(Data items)
===
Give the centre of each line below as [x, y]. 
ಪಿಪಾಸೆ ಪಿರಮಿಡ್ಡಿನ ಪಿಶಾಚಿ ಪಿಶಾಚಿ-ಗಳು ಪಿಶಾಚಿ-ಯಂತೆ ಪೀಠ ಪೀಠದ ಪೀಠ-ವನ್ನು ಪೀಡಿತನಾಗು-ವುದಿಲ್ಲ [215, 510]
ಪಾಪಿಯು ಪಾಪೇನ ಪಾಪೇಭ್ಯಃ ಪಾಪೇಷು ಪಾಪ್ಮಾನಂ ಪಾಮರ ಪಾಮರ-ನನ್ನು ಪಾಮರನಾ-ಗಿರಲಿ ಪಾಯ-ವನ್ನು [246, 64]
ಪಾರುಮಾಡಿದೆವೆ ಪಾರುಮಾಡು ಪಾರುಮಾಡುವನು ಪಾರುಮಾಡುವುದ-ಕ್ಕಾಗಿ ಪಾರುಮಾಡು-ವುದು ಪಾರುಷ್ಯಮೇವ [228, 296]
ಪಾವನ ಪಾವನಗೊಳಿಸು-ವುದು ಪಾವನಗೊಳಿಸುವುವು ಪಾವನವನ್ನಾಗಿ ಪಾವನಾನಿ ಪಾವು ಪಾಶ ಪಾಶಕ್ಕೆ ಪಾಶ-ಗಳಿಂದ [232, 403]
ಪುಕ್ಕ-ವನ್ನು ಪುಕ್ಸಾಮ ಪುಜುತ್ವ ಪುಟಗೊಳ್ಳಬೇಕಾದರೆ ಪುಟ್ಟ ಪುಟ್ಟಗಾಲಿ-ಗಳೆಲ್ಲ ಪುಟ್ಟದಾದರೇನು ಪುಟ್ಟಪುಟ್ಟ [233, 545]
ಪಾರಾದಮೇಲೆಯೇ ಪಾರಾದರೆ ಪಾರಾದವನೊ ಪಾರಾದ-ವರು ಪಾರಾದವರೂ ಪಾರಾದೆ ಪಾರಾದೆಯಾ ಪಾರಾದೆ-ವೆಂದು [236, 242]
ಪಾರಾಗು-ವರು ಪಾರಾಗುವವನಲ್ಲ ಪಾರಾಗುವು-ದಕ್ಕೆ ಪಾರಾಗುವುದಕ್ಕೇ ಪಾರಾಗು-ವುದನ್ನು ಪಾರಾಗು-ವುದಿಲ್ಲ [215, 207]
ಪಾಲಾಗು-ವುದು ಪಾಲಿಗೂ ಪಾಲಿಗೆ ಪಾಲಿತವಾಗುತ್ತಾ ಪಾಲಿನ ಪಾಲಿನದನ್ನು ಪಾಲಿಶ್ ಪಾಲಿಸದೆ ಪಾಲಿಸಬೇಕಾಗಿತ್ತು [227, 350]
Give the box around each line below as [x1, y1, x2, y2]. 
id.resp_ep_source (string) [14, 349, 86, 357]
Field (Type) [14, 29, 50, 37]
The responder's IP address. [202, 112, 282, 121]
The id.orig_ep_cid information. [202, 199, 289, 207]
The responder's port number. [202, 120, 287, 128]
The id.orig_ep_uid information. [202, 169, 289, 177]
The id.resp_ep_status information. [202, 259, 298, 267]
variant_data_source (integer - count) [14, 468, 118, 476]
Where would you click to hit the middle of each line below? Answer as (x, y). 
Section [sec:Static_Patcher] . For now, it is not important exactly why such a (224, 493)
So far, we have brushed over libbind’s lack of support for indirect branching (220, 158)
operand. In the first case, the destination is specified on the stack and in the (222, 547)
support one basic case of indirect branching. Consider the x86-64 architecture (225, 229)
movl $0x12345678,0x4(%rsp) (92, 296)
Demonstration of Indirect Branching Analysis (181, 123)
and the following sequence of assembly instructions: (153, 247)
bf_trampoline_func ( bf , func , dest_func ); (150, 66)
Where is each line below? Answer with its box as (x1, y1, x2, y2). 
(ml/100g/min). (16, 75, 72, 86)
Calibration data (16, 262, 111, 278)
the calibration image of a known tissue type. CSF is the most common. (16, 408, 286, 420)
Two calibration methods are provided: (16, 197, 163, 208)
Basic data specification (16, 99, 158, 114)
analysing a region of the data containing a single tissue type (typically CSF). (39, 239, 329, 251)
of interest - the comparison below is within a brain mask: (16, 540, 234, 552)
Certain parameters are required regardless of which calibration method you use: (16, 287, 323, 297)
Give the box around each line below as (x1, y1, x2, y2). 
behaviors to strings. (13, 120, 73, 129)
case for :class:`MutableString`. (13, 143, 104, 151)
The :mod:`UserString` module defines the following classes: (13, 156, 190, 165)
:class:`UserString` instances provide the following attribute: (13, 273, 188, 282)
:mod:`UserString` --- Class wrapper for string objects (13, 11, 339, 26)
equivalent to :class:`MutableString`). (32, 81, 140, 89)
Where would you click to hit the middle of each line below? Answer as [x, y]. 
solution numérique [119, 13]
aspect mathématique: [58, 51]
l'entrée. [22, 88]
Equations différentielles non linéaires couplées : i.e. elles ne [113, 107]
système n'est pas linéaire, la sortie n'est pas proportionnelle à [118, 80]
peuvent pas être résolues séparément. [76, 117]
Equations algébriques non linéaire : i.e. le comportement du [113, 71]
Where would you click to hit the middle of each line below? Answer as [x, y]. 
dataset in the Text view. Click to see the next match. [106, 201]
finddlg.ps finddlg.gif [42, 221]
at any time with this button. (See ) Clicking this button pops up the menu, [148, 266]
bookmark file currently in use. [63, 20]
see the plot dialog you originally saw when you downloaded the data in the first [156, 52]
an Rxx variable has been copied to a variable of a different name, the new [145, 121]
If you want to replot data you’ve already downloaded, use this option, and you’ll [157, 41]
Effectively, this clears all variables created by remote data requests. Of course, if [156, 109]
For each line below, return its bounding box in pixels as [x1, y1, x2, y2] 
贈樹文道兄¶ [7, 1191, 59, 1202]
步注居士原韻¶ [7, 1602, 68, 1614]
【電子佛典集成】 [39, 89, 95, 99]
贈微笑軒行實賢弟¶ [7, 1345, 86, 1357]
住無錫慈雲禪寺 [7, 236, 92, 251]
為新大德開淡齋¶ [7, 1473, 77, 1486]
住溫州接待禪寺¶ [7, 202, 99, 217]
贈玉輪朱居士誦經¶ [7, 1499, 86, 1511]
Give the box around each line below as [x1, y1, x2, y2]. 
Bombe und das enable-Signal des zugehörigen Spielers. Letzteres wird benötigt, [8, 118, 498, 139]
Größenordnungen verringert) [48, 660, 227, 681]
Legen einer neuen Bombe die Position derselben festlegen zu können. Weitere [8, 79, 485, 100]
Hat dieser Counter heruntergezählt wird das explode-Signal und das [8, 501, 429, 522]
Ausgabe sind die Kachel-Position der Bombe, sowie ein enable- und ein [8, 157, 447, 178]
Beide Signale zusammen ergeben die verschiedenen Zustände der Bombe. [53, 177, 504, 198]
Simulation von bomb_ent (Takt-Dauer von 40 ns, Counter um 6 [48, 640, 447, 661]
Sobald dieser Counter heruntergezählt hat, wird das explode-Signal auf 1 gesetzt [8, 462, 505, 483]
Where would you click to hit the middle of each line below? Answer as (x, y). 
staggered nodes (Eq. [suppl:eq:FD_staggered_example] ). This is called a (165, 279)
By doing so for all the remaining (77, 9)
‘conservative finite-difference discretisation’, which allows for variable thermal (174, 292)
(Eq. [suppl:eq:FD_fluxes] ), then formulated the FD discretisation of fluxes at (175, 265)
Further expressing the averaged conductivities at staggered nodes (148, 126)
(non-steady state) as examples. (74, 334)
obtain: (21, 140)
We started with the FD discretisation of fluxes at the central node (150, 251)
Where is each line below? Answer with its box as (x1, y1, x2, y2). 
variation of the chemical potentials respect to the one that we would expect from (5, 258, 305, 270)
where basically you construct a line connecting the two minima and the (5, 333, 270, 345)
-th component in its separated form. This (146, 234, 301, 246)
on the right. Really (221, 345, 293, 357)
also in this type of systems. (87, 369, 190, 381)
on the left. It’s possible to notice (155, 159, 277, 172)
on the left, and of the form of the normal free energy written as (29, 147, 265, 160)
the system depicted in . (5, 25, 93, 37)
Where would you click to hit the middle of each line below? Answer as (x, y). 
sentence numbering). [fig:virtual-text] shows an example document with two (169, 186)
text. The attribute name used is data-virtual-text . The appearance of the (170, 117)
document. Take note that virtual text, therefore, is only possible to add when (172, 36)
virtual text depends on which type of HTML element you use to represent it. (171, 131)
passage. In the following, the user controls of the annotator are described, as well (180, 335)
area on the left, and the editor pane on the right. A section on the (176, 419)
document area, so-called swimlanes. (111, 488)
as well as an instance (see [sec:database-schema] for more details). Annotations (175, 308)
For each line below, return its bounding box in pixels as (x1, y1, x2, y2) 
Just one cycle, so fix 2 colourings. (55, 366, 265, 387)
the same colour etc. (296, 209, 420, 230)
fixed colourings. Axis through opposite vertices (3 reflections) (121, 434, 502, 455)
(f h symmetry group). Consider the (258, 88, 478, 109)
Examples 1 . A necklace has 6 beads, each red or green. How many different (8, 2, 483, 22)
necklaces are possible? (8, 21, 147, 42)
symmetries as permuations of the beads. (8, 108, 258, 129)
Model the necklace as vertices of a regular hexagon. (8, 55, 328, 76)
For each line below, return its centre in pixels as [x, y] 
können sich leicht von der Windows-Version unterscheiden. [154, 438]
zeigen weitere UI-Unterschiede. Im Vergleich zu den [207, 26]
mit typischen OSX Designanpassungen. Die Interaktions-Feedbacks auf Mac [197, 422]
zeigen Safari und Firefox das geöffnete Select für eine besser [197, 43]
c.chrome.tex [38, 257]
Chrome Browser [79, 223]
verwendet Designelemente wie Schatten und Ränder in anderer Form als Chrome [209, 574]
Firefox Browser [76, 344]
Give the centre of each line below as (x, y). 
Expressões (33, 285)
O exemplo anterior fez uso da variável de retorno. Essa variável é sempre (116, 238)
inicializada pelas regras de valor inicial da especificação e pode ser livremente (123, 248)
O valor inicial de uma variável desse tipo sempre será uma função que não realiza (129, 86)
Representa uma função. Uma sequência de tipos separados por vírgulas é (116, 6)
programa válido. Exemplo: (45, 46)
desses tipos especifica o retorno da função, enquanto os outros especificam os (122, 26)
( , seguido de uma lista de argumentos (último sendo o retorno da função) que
===
How many lines of the data contain "beads"? Work it out and give only the number.

### Your response
2